Two red foxes brought Amy Shutt back to life.

After initially deciding to study photography at LSU, she switched gears to pursue a degree in philosophy instead. By spring 2007, she had barely touched her camera in three years.

She was 32, living near the LSU lakes with her then 11-year-old daughter Logan and running an online retail business. One day, Shutt was driving home with her daughter when she exclaimed, “Mom, I think I just saw a fox!” It had popped its copper head up out of a drainage pipe in a ditch near their home. Shutt had only seen one fox in real life before, back when she was a teenager. She went home to grab her simple point-and-shoot camera.

Two unrelated 5-month-old foxes were cared for together in the rehab program. “They bonded from the start and became partners in crime immediately,” The Canid Project’s Amy Shutt says.

That day, she snapped photos for the first time in a long time—of the adult female fox as well as its tiny fox kit. Shutt and her daughter began watching the family often during sunsets. To her, it was magic. They were magic. She never put her camera down after that.

“They made me get back into photography,” Shutt says. “I feel like I owe them something because they brought me back to where my heart was. I wouldn’t be doing any of what I’m doing were it not for that family of foxes.”

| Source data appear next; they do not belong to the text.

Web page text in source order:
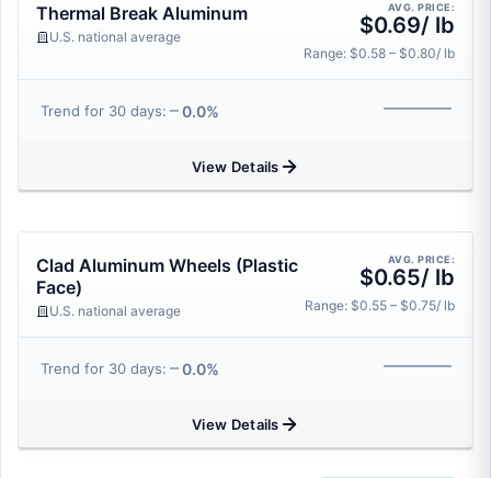
Thermal Break Aluminum
U.S. national average
AVG. PRICE:
$0.69/ lb
Range: $0.58 – $0.80/ lb
Trend for 30 days: 0.0%
View Details
Clad Aluminum Wheels (Plastic
Face)
U.S. national average
AVG. PRICE:
$0.65/ lb
Range: $0.55 – $0.75/ lb
Trend for 30 days: 0.0%
View Details
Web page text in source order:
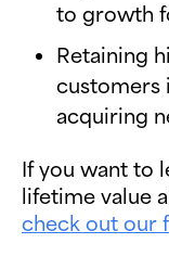
to growth
Retaining
customers
acquiring
If you want to
lifetime value
check out our
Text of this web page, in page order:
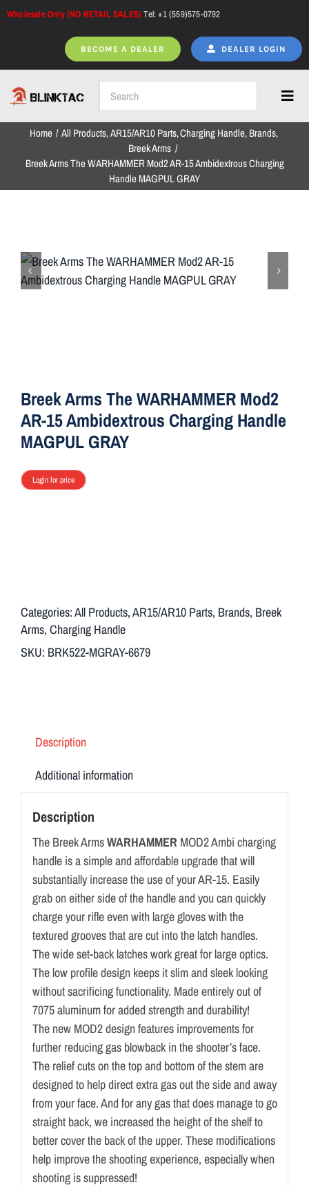
Skip
Wholesale Only (NO RETAIL SALES)Tel: +1 (559)575-0792
BECOME A DEALER DEALER LOGIN
Home
NEW ARRIVALS
Aim7
Home All Products AR15/AR10 Parts Charging Handle Brands
Breek Arms
Breek Arms The WARHAMMER Mod2 AR-15 Ambidextrous Charging
Handle MAGPUL GRAY
Breek Arms The WARHAMMER Mod2
AR-15 Ambidextrous Charging Handle
MAGPUL GRAY
Login for price
Categories:All Products,AR15/AR10 Parts, Brands, Breek
Arms, Charging Handle
SKU: BRK522-MGRAY-6679
Description
Additional information
Description
The Breek ArmsWARHAMMER MOD2 Ambi charging
handle is a simple and affordable upgrade that will
substantially increase the use of your AR-15. Easily
grab on either side of the handle and you can quickly
charge your rifle even with large gloves with the
textured grooves that are cut into the latch handles.
The wide set-back latches work great for large optics.
The low profile design keeps it slim and sleek looking
without sacrificing functionality. Made entirely out of
7075 aluminum for added strength and durability!
The new MOD2 design features improvements for
further reducing gas blowback in the shooter’s face.
The relief cuts on the top and bottom of the stem are
designed to help direct extra gas out the side and away
from your face. And for any gas that does manage to go
straight back, we increased the height of the shelf to
better cover the back of the upper. These modifications
help improve the shooting experience, especially when
shooting is suppressed!
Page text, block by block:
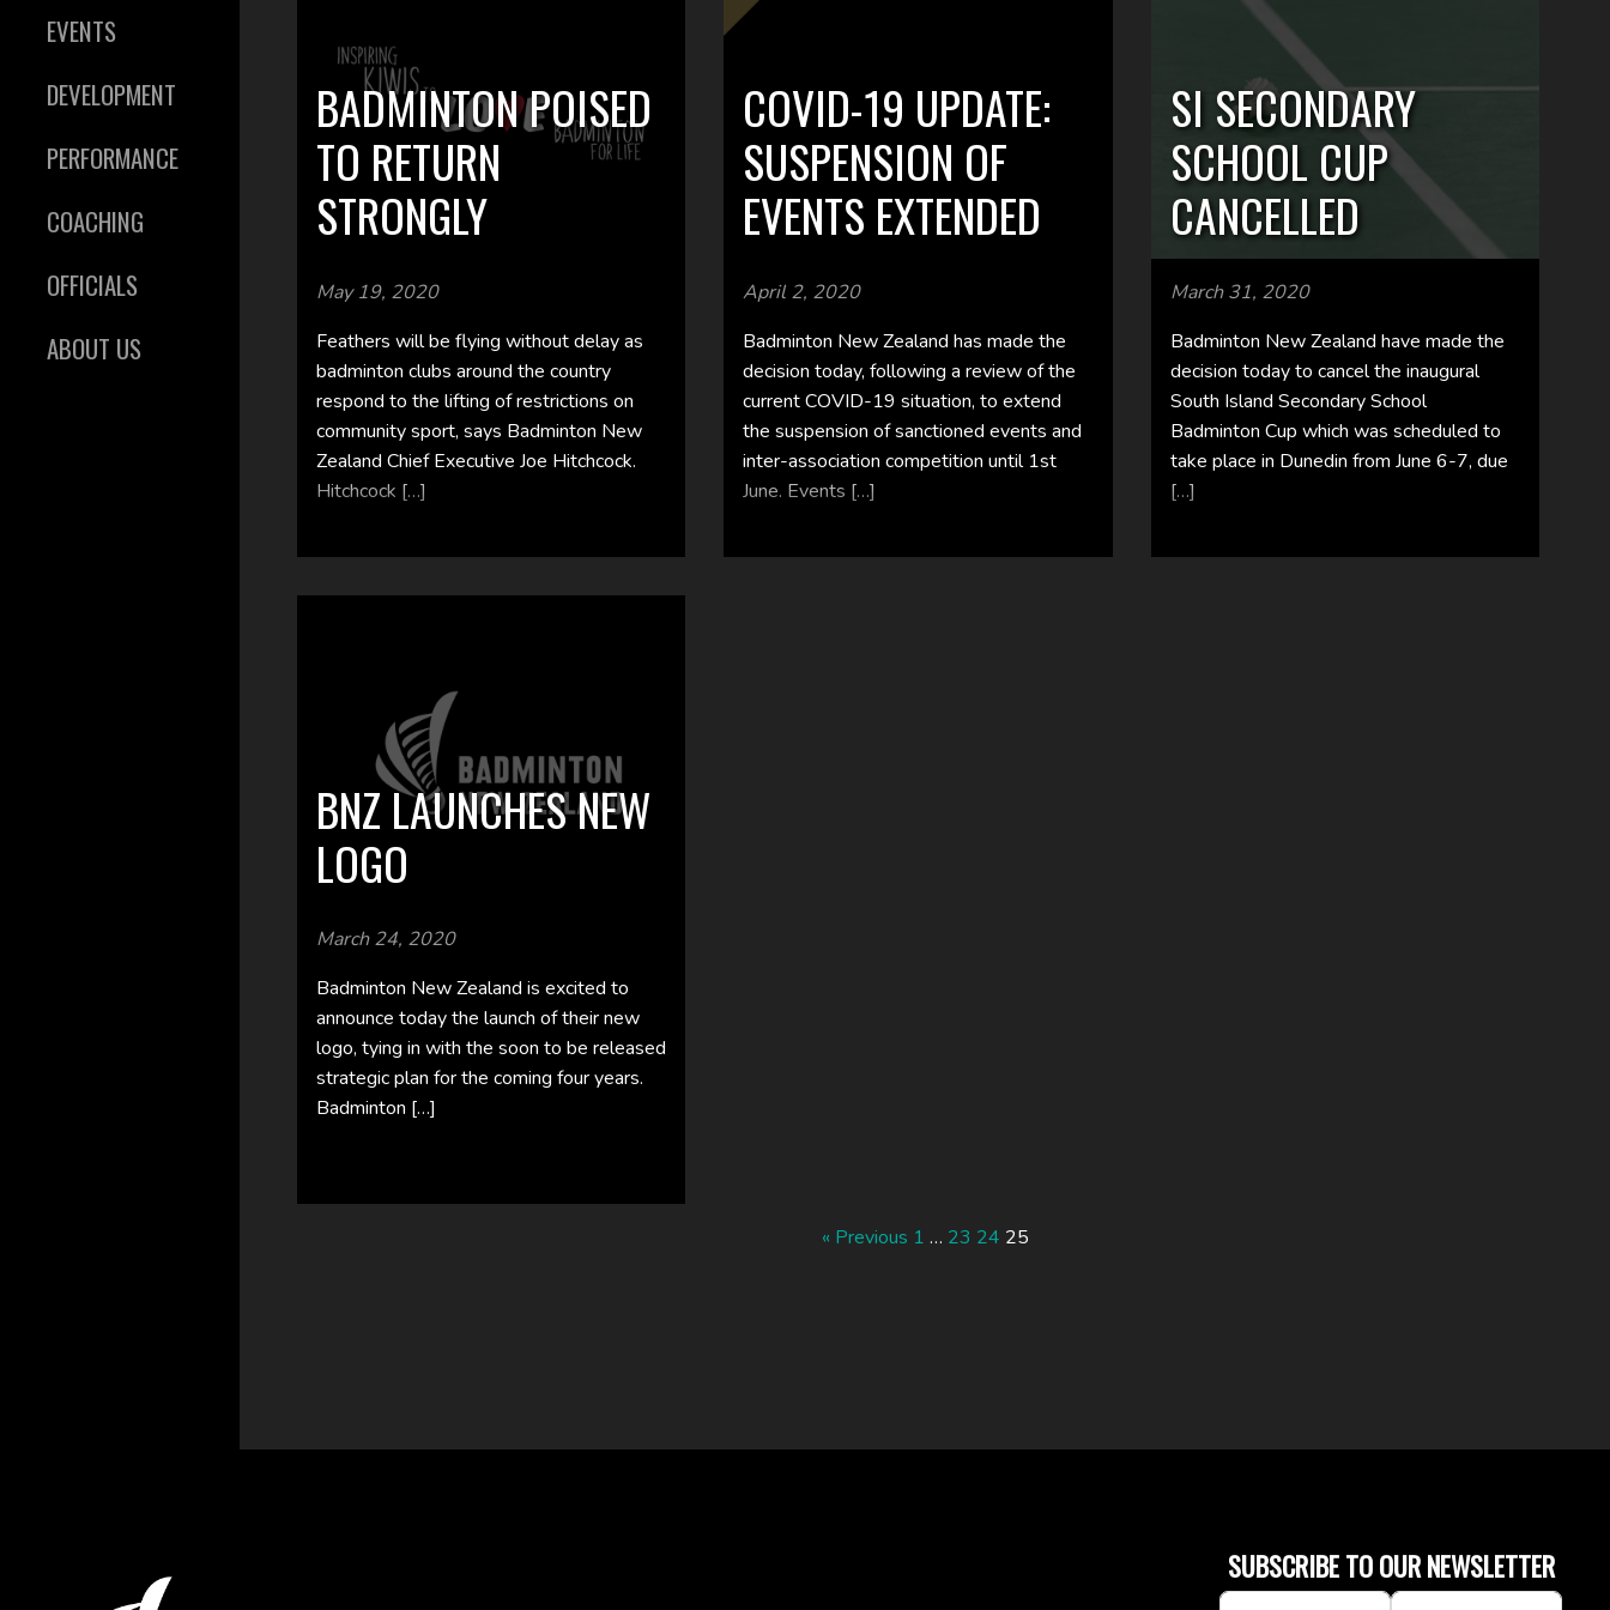
EVENTS
DEVELOPMENT
PERFORMANCE
COACHING
OFFICIALS
ABOUT US
BADMINTON POISED
TO RETURN
STRONGLY
May 19, 2020
Feathers will be flying without delay as
badminton clubs around the country
respond to the lifting of restrictions on
community sport, says Badminton New
Zealand Chief Executive Joe Hitchcock.
Hitchcock […]
COVID-19 UPDATE:
SUSPENSION OF
EVENTS EXTENDED
April 2, 2020
Badminton New Zealand has made the
decision today, following a review of the
current COVID-19 situation, to extend
the suspension of sanctioned events and
inter-association competition until 1st
June. Events […]
SI SECONDARY
SCHOOL CUP
CANCELLED
March 31, 2020
Badminton New Zealand have made the
decision today to cancel the inaugural
South Island Secondary School
Badminton Cup which was scheduled to
take place in Dunedin from June 6-7, due
[…]
BNZ LAUNCHES NEW
LOGO
March 24, 2020
Badminton New Zealand is excited to
announce today the launch of their new
logo, tying in with the soon to be released
strategic plan for the coming four years.
Badminton […]
« Previous 1 … 23 24 25
SUBSCRIBE TO OUR NEWSLETTER

Now 43, she lives the life of a full-time photographer, including as a contributing photographer for 225. She happily traverses the globe, from Baton Rouge to Prince Edward Island to Kenya, taking photos of the wildlife in each locale.

She decided to officially blend her passions for photography and foxes early last year with The Canid Project, a venture combining rehabilitation and wildlife science with photography and writing.

Much of the wildlife she photographs, particularly in Baton Rouge and on Prince Edward Island, is red and gray foxes. During these excursions, she’s met other photographers and conservationists she says she wouldn’t have met otherwise if it weren’t for the canids uniting them. She realized then that photos were only one part of the canid story.

“I want to do more than just take a pretty picture,” Shutt says. “I’m doing a lot of research on these animals. I want to know their natural histories and understand their behaviors and their habitats. I don’t want to be someone who takes pictures, comes home and posts them online, and that’s it. I want to do more.”

Since 2007, Shutt has been assisting with wildlife rehab as a volunteer with the wildlife sanctuary Wings of Hope in Livingston Parish. Last year, she got her own official rehab license with the Louisiana Department of Wildlife and Fisheries and began rehabbing foxes independently.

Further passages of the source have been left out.